As part of that first business meeting, Miley suggested Wildes get a heart scan, to see how the firm's technology really works. It was a life-altering - and possibly life-saving - suggestion.

Turns out Wildes, a reasonably fit 57-year-old who works out a few times a week and plays the occasional game of tennis, had more than a 90% blockage in one of his heart arteries. "I had no idea I was having these issues," says Wildes, "and neither did my doctor."

Wildes immediately made an appointment with a cardiologist, which led to him having a stent put in, a process that helped him avoid bypass surgery. While not yet in the medical clear, Miley says he's much better off today as a result of the Axcess test.

And while Wildes had already agreed to do some background work for Miley on financing and possibly taking Axcess Diagnostics public, he's now doubly sold. "I am his biggest champion," says Wildes. "The center saved my life."

An experience like that is why Miley doesn't flinch at the high cost of doing business. Says Miley, channeling one of the leaders in upscale shopping known for quality, but not necessarily price: "We want to be the Nordstroms of the industry."

The 'right eyes'

After five years of running Axcess, Miley says the company's second biggest challenge - behind navigating the nation's Byzantine health care and payment reimbursement system - is daily execution of the philosophy to excel at quality and speed philosophy.

While that could be true for dozens of other businesses, it's especially important for Miley, as Axcess essentially has two sets of distinct and discerning customers. First, there are the referring doctors, who are looking for medical quality, including the type of machine and the choice of doctor, and then there's the patients themselves, who are seeking some of the more subtle facets of medicine, such as being greeted properly and avoiding long waiting times.

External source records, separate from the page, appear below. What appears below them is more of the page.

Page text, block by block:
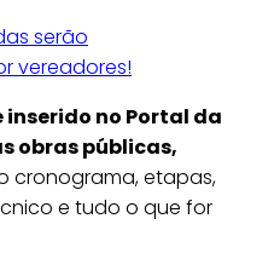
serão
vereadores!
inserido no Portal da
obras públicas,
cronograma, etapas,
e tudo o que for

To the first part, Axcess has spent in excess of $4 million the past few years on technology and now, overall, the company offers more than a dozen diagnostic imaging procedures, from standard MRIs to virtual colonoscopies to recently becoming one of the first medical imaging centers in the region to utilize a digital mammography system for detecting breast cancer.

It has also hired several nationally trained radiologists Miley says allow the company to have the "right eyes" look at the results generated by the technology. For example, Dr. Jamie Montilla, the medical director of the Sarasota office, formerly ran the PET/CT imaging department at the Walter Reed Army Medical Center, while Dr. James Ball, Jr., medical director of the Venice office, was previously chief of neuroradiology at the Florida Hospital Medical Center in Orlando.

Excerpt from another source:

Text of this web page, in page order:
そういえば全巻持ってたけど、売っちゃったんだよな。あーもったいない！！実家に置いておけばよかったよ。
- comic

What's more, in 2003 Miley opened a second Axcess branch in Bradenton, followed in 2006 by a third office in Sarasota, in a 9,000-square-foot building the company owns that now doubles as a corporate headquarters. More patient centers - Miley's considering opening a fourth location in North Port - allow the staff to excel in the speed arena.

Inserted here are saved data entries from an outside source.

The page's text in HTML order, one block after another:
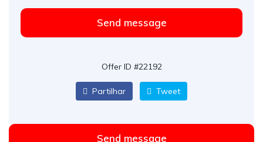
Send message
Offer ID #22192
Partilhar Tweet
Send message
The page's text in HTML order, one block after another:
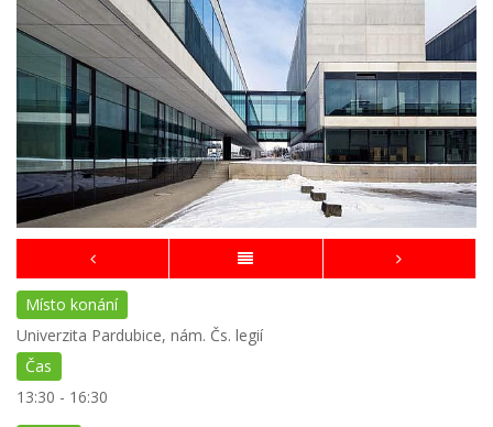
Místo konání
Univerzita Pardubice, nám. Čs. legií
Čas
13:30 - 16:30

Miley has also tried to be diligent on the customer service side of things. The Sarasota office, for example, is decorated more like a living room then a waiting room. It includes a combination of carpet and hardwood floors, as well as flat screen TVs playing a variety of happy-place shows, such as old Johnny Carson montages.

REVIEW SUMMARY

Industry. Health care

Business. Axcess Diagnostics, Sarasota

Key. Company strives to excel in speed and quality, while being adequate in cost.